Task to carry out | What is printed must match, line for line, the records from their first line through the line containing "We describe a", with pictures left out.

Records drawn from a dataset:
"""

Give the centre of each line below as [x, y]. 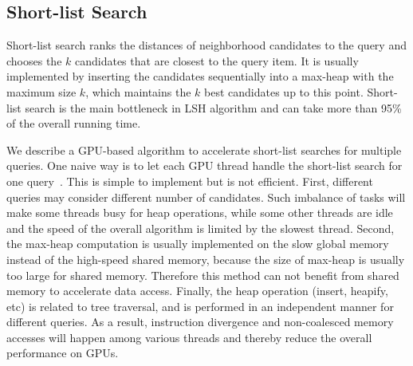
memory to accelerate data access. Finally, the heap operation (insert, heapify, [197, 291]
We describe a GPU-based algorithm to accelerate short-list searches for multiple [204, 150]
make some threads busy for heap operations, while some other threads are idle [200, 213]
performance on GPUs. [63, 353]
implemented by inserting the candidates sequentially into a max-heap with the [200, 76]
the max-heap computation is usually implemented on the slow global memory [198, 244]
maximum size [41, 91]
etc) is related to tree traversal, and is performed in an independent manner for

"""

Exercise response |
Give the centre of each line below as [x, y]. 
memory to accelerate data access. Finally, the heap operation (insert, heapify, [197, 291]
We describe a GPU-based algorithm to accelerate short-list searches for multiple [204, 150]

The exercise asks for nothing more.